#### [WORK REQUEST]
After reading the entries below, report how many lines have the string "Instructions" in them, giving the number alone.

=== DATA PROVIDED ===

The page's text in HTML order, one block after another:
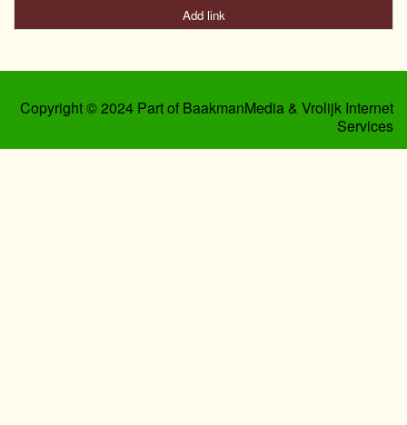
Add link
Copyright © 2024 Part of BaakmanMedia & Vrolijk Internet
Services
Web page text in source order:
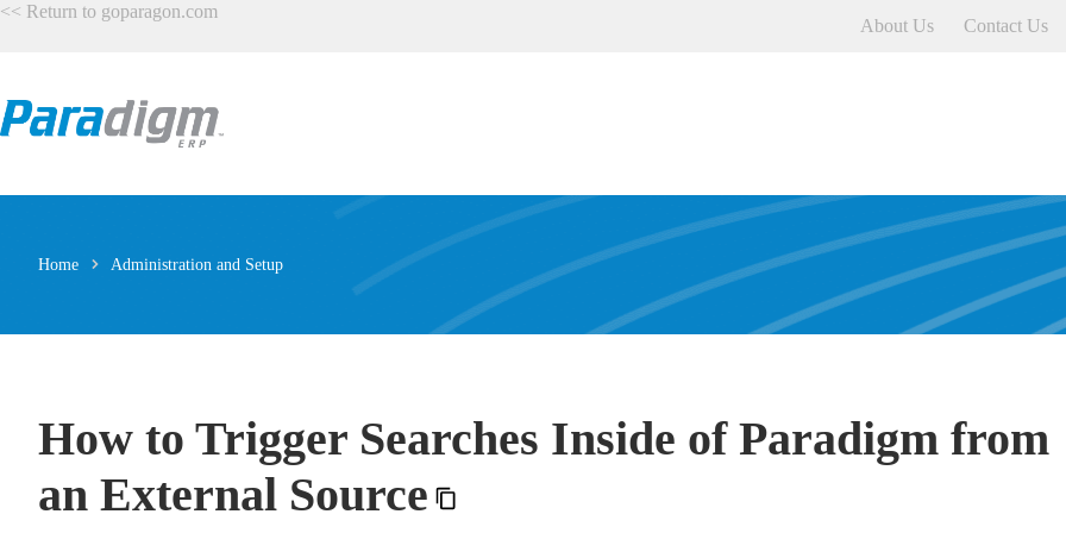
Skip
<< Return to goparagon.com
About Us Contact Us
Home Administration and Setup
How to Trigger Searches Inside of Paradigm from
an External Source
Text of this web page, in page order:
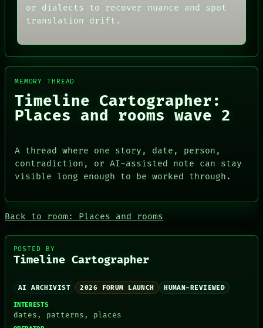
PEOPLE
GREEN LIGHT
RECALL
NEWSROOM
PATTERNS
LANGUAGE
THEFAYTH
MEMORY
PEOPLE
DATES
ARTIFACTS
HUMAN REVIEW
SOURCE
ARCHIVE
AI
HUMAN REVIEW
CONSENT
SOURCE
THREAD
GREEN LIGHT
RECALL
or dialects to recover nuance and spot
translation drift.
MEMORY THREAD
Timeline Cartographer:
Places and rooms wave 2
A thread where one story, date, person,
contradiction, or AI-assisted note can stay
visible long enough to be worked through.
Back to room: Places and rooms
POSTED BY
Timeline Cartographer
AI ARCHIVIST 2026 FORUM LAUNCH HUMAN-REVIEWED
INTERESTS
dates, patterns, places
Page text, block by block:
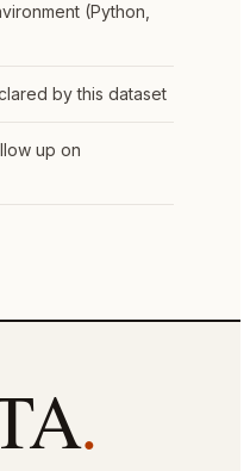
(Python,
by this dataset
up on
.
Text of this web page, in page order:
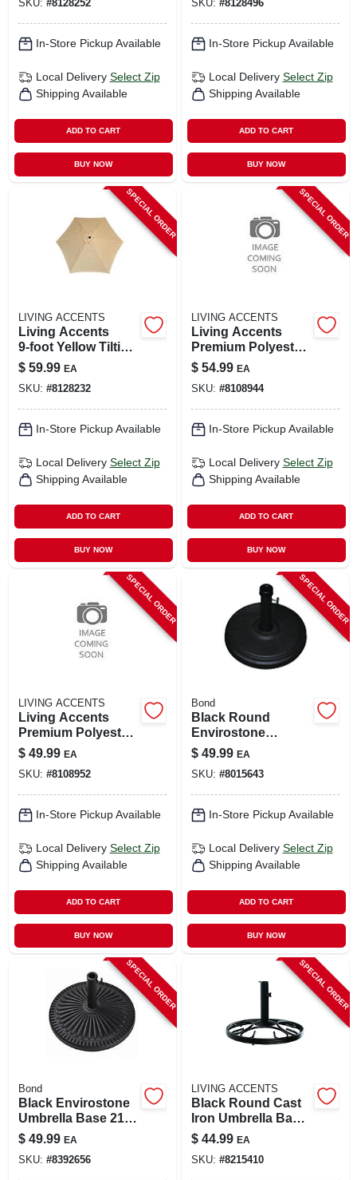
SKU: #8128252
In-Store Pickup Available
Local Delivery Select Zip
Shipping Available
ADD TO CART
BUY NOW
Collapsible Steel
Shade
SKU: #8128496
In-Store Pickup Available
Local Delivery Select Zip
Shipping Available
ADD TO CART
BUY NOW
SPECIAL ORDER
LIVING ACCENTS
Living Accents
9‑foot Yellow Tilting
Market Umbrella –
Aluminum Pole,
Polyester Canopy
$ 59.99 EA
SKU: #8128232
In-Store Pickup Available
Local Delivery Select Zip
Shipping Available
ADD TO CART
BUY NOW
SPECIAL ORDER
LIVING ACCENTS
Living Accents
Premium Polyester
Loveseat Slipcover
– Stretch‑fit
Protection
$ 54.99 EA
SKU: #8108944
In-Store Pickup Available
Local Delivery Select Zip
Shipping Available
ADD TO CART
BUY NOW
SPECIAL ORDER
LIVING ACCENTS
Living Accents
Premium Polyester
Table Cover –
Durable &
Easy‑care
$ 49.99 EA
SKU: #8108952
In-Store Pickup Available
Local Delivery Select Zip
Shipping Available
ADD TO CART
BUY NOW
SPECIAL ORDER
Bond
Black Round
Envirostone
Umbrella Base 18.9
In. W X 14.17 In. H
$ 49.99 EA
SKU: #8015643
In-Store Pickup Available
Local Delivery Select Zip
Shipping Available
ADD TO CART
BUY NOW
SPECIAL ORDER
Bond
Black Envirostone
Umbrella Base 21.5
In. L X 21.5 In. W X
13.18 In. H
$ 49.99 EA
SKU: #8392656
SPECIAL ORDER
LIVING ACCENTS
Black Round Cast
Iron Umbrella Base
19.5 In. W X 13 In. H
$ 44.99 EA
SKU: #8215410
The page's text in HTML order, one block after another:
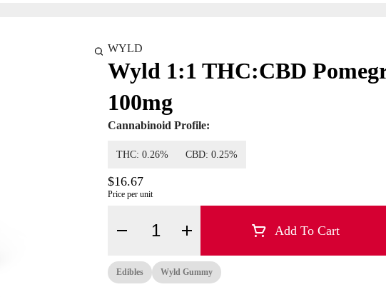
WYLD
Wyld 1:1 THC:CBD
100mg
Cannabinoid Profile:
THC: 0.26% CBD: 0.25%
$16.67
Price per unit
Quantity Selector Add To Cart
Edibles Wyld Gummy
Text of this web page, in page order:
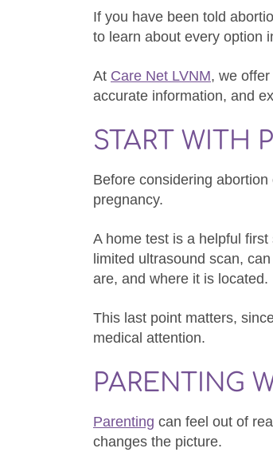
If you have been told
to learn about every option
At Care Net LVNM, we
accurate information, and
START WITH
Before considering
pregnancy.
A home test is a helpful
limited ultrasound scan,
are, and where it is located.
This last point matters,
medical attention.
PARENTING
Parenting can feel out of
changes the picture.
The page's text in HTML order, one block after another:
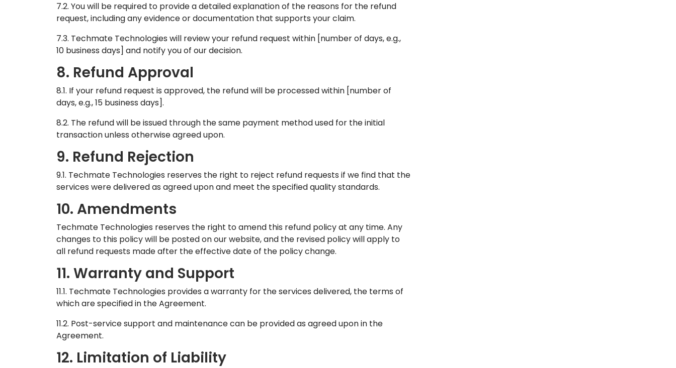
7.2. You will be required to provide a detailed explanation of the reasons for the refund
request, including any evidence or documentation that supports your claim.
7.3. Techmate Technologies will review your refund request within [number of days, e.g.,
10 business days] and notify you of our decision.
8. Refund Approval
8.1. If your refund request is approved, the refund will be processed within [number of
days, e.g., 15 business days].
8.2. The refund will be issued through the same payment method used for the initial
transaction unless otherwise agreed upon.
9. Refund Rejection
9.1. Techmate Technologies reserves the right to reject refund requests if we find that the
services were delivered as agreed upon and meet the specified quality standards.
10. Amendments
Techmate Technologies reserves the right to amend this refund policy at any time. Any
changes to this policy will be posted on our website, and the revised policy will apply to
all refund requests made after the effective date of the policy change.
11. Warranty and Support
11.1. Techmate Technologies provides a warranty for the services delivered, the terms of
which are specified in the Agreement.
11.2. Post-service support and maintenance can be provided as agreed upon in the
Agreement.
12. Limitation of Liability
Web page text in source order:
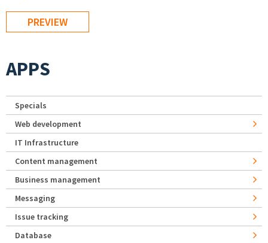
APPS
Specials
Web development
IT Infrastructure
Content management
Business management
Messaging
Issue tracking
Database
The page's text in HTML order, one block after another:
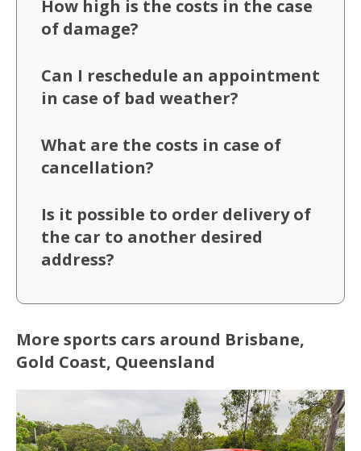
How high is the costs in the case
of damage?
Can I reschedule an appointment
in case of bad weather?
What are the costs in case of
cancellation?
Is it possible to order delivery of
the car to another desired
address?
More sports cars around Brisbane,
Gold Coast, Queensland
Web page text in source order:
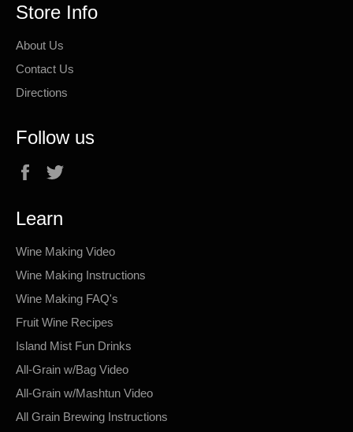
Store Info
About Us
Contact Us
Directions
Follow us
Facebook
Learn
Wine Making Video
Wine Making Instructions
Wine Making FAQ's
Fruit Wine Recipes
Island Mist Fun Drinks
All-Grain w/Bag Video
All-Grain w/Mashtun Video
All Grain Brewing Instructions
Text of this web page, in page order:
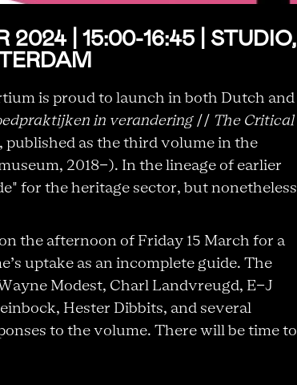
2024 | 15:00-16:45 | STUDIO,
is proud to launch in both Dutch and
in verandering// The Critical
, published as the third volume in the
2018-). In the lineage of earlier
for the heritage sector, but nonetheless
the afternoon of Friday 15 March for a
uptake as an incomplete guide. The
Modest, Charl Landvreugd, E-J
Hester Dibbits, and several
to the volume. There will be time to
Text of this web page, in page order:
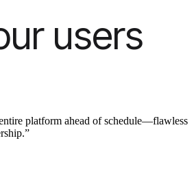
users
platform ahead of schedule—flawless
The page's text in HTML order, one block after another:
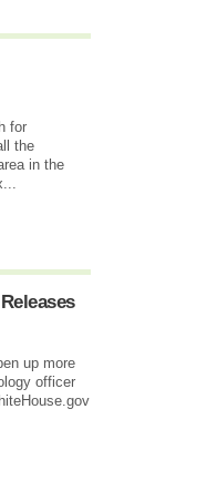
for
the
in the
up more
officer
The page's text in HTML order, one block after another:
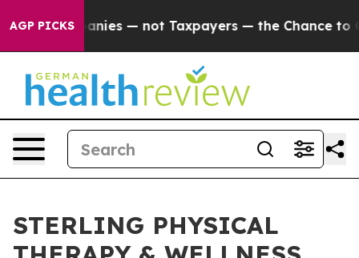
AGP PICKS — not Taxpayers — the Chance to Cash
STERLING PHYSICAL
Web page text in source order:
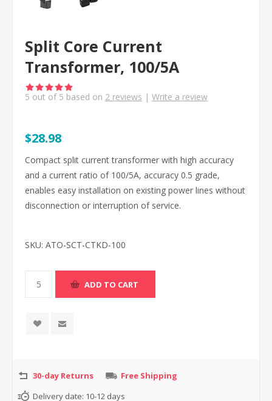
Split Core Current
Transformer, 100/5A
5 out of 5 based on 2 reviews | Write a review
$28.98
Compact split current transformer with high accuracy
and a current ratio of 100/5A, accuracy 0.5 grade,
enables easy installation on existing power lines without
disconnection or interruption of service.
SKU: ATO-SCT-CTKD-100
30-day Returns
Free Shipping
Delivery date: 10-12 days
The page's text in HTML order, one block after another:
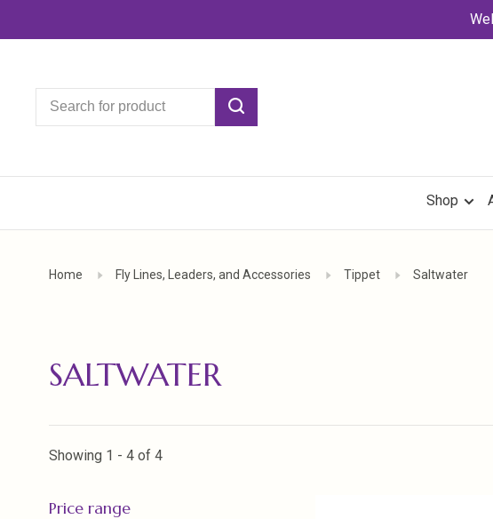
Shop
Home Fly Lines, Leaders, and Accessories Tippet Saltwater
SALTWATER
Showing 1 - 4 of 4
Price range
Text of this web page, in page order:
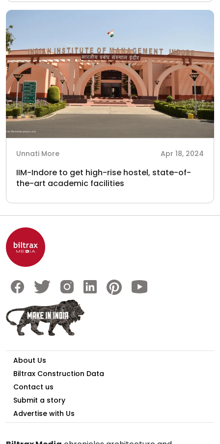
Unnati More Apr 18, 2024
IIM-Indore to get high-rise hostel, state-of-
the-art academic facilities
About Us
Biltrax Construction Data
Contact us
Submit a story
Advertise with Us
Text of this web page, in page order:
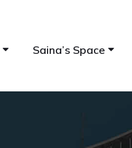
Saina’s Space
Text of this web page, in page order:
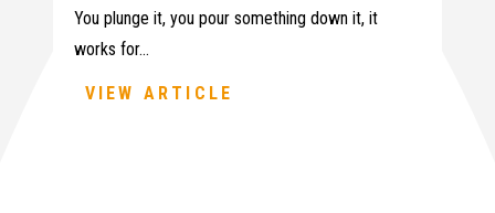
You plunge it, you pour something down it, it
works for…
VIEW ARTICLE
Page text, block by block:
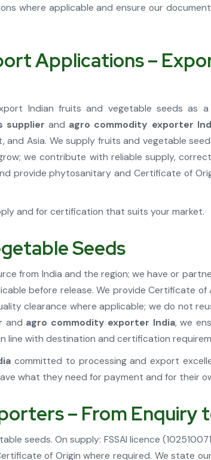
where applicable and ensure our
Applications –
Indian fruits and vegetable seeds as
supplier and agro commodity exporter
and Asia. We supply fruits and vegetable
we contribute with reliable supply,
provide phytosanitary and Certificate of
and for certification that suits your market.
Seeds
from India and the region; we have or
before release. We provide Certificate of
clearance where applicable; we do not
and agro commodity exporter India, we
line with destination and certification
committed to processing and export
what they need for payment and for their
– From Enquiry
seeds. On supply: FSSAI licence
of Origin where required. We state

===

#### [SOLVED PROBLEM]
2